No skeletal abnormality has been reported, with the exception of two ILLD cases with delayed bone age[5]. Our case had marked acetabular dysplasia consistent with developmental hip dysplasia. Other than being female, this infant did not have other risk factors[17], such as breach presentation upon delivery, local infection, or trauma. Whole exome sequencing did not reveal abnormalities in previously reported susceptible genes such as GDF5, TBX4, ASPN, IL-6, TGF-b1, and PAPPA2[18]. Hip dysplasia is associated with CMT[19], and the rate of hip dysplasia among children with CMT ranges from 6% to 8.1%[20]. Novarino et al[11] reported four cases of HSPs with compound heterozygous variants of the MARS gene in a family with infantile onset delayed motor milestones and disabilities upon crawling/walking. Two cases had bilateral Achilles contracture, one had scoliosis, but none had hip-joint abnormalities. A recent report of an ILLD case[10] with a p.Arg618Cys variant was also associated with CMT in a previous report[6], indicating ILLD and CMT may share a similar disease-causing mechanism. All reported cases of CMT, ILLD, and HSPs associated with the MARS gene had missense mutations. Our case had a truncating mutation and an insertion of a single amino acid. Severe mutations may have been responsible for the hip dysplasia, which could be an early manifestation of CMT in this patient.

The c.2158C>T/p.Gln720Stop, which was inherited from the mother, caused the glutamine amino acid change at position 720, leading to a stop codon at a well-conserved α-helix bundle domain (anti-codon binding domain) of the methionyl-tRNA synthetase protein.

The tri-nucleotide insertion (c.893_894insTCG) with paternal origin caused the insertion of a single amino acid (arginine) at position 299 in the Rossmann fold domain (catalysis center). Nine out of 12 ILLD variants reported so far affected an amino acid in the Rossmann fold domain (Figure 2B). Arg299 is adjacent to the active methionine-binding site of human MetRS, which is surrounded by the amino acid residues Arg12, Leu13, Pro14, Thr257, Gly259, Tyr260, Asn297, and His301[21].

All eight mutations from European ILLD cases were located in the Rossmann fold of the MARS protein. However, only one out of four mutations from Chinese cases carried mutations in the Rossmann fold domain, and the location of mutations among Chinese ILLD cases was significantly different from that of European ILLD cases (Fisher's exact = 0.018) (Figure 2B). Our case also suggested that severe mutations may lead to more organ/system involvement and severe outcomes.

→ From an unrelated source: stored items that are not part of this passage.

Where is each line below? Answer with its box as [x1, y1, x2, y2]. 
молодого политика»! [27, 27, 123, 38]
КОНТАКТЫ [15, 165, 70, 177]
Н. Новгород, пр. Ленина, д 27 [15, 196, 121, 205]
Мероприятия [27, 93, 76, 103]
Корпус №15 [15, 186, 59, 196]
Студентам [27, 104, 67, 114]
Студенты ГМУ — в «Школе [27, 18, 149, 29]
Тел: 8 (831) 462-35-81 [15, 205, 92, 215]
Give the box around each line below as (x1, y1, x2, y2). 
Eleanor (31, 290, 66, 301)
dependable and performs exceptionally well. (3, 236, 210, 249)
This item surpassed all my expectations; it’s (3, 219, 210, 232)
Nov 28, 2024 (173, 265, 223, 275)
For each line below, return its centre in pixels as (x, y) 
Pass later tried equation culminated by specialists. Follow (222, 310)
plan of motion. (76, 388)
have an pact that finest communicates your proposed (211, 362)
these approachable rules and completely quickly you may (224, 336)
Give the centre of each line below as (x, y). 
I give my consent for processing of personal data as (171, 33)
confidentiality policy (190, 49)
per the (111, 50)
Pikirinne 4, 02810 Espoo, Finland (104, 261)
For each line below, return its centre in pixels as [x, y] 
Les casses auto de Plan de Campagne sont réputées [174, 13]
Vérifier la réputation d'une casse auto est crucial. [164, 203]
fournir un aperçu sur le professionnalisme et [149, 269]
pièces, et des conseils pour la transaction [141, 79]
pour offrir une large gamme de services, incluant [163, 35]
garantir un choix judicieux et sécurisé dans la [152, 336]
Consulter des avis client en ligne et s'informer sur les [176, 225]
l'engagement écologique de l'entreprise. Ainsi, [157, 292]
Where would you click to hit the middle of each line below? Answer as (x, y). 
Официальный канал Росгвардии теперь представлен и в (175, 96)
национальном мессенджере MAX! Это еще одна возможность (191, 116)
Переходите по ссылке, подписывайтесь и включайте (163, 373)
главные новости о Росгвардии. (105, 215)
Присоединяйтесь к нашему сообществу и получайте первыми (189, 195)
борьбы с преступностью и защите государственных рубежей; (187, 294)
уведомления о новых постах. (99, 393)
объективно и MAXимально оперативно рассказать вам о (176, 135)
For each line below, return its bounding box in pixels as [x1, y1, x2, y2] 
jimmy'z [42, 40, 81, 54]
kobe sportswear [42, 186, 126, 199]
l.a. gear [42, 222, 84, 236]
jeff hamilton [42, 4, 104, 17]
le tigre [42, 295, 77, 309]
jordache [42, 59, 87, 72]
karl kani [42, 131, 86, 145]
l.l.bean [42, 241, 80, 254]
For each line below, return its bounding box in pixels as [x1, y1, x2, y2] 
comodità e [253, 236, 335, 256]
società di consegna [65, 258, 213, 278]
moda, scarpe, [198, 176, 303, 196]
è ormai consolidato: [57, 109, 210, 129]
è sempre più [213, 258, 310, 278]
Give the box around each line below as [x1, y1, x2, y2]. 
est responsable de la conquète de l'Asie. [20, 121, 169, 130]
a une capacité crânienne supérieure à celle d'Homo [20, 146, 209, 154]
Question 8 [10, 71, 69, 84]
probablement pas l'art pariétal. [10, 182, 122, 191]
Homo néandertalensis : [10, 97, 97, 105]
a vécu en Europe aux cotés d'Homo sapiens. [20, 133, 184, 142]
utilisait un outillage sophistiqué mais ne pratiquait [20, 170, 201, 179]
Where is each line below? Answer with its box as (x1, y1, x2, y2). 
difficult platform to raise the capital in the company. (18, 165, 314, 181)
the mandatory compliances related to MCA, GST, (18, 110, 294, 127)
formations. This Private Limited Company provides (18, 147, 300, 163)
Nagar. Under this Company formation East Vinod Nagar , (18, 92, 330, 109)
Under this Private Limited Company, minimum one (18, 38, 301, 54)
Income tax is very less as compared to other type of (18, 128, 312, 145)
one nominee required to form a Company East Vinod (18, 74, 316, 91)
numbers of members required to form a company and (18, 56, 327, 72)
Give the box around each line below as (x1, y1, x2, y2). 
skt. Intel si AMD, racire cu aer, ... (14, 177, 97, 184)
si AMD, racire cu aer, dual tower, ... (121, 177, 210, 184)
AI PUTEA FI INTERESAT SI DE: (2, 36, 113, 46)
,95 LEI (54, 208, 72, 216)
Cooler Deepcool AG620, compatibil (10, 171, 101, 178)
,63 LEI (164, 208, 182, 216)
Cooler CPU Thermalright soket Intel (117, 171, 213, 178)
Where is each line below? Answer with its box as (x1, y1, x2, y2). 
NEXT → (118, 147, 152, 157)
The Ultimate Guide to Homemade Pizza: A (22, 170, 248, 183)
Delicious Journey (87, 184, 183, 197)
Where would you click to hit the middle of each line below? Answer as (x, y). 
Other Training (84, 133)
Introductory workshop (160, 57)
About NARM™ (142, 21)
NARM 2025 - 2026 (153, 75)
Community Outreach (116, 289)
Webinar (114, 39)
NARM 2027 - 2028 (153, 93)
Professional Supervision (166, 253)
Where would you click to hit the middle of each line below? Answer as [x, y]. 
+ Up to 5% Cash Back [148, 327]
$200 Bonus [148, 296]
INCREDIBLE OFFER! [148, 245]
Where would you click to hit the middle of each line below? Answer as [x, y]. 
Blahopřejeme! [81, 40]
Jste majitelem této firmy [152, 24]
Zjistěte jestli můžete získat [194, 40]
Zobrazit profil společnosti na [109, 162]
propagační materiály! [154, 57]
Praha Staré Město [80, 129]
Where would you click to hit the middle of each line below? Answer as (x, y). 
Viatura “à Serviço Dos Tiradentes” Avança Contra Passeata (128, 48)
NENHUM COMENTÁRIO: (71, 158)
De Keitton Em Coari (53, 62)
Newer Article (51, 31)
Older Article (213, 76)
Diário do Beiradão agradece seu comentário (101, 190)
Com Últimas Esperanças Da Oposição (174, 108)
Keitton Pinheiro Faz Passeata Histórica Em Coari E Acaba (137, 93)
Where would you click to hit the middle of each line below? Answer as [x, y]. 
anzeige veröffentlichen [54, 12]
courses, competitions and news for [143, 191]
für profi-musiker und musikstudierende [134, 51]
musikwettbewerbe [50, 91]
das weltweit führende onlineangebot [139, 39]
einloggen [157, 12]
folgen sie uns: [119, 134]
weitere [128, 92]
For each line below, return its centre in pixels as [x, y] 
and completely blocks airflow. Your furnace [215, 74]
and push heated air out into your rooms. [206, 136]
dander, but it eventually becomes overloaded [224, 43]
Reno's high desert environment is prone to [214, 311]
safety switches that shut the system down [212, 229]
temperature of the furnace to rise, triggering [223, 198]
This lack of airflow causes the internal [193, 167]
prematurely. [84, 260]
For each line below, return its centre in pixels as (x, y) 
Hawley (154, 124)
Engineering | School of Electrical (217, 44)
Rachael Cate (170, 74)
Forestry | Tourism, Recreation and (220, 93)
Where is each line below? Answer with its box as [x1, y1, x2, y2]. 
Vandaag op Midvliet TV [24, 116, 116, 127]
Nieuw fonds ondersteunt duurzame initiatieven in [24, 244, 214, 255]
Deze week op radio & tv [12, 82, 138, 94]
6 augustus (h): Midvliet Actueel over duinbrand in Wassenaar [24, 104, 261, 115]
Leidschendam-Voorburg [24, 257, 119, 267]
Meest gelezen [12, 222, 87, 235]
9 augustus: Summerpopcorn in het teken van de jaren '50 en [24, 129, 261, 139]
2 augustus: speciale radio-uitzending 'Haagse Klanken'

In vivo yeast complementation assays were used to predict the effects of MARS variants, including 1852C>T/p.Arg618Cys[6], c.920A>G/p.Tyr307Cys[10] and 1852C>T/p.Arg618Cys[10]. The in vitro aminoacylation assay with HEK293 cells was used to confirm the effects of c.1108T>C/p.Phe370Leu, and c.1568T>C/p.Ile523Thr MARS variants[3]. The effects of c.1031A>G/p.Tyr344Cys, c.1177G>A/p.Ala393Thr, c.1700C>T/p.Ser567Leu and c.1814A>T/p.Asp605Val were studied using the in vitro yeast aminoacylation assay[4], and later by Comisso et al[22] using the E. Coli-based aminoacylation assay. Further functional studies are needed to confirm the effects of variants in our case, as well as variants reported by others (c.2398C>A/p.Pro800Thr[7], c.433G>A/p.Asp145Asn and c.2405T>C/p.Phe802Ser[5]). Besides previously used methods, one may consider the use of animal models such as Drosophila and C. elegans to predict the pathogenicity of other aminoacyl-tRNA synthetase mutations[23].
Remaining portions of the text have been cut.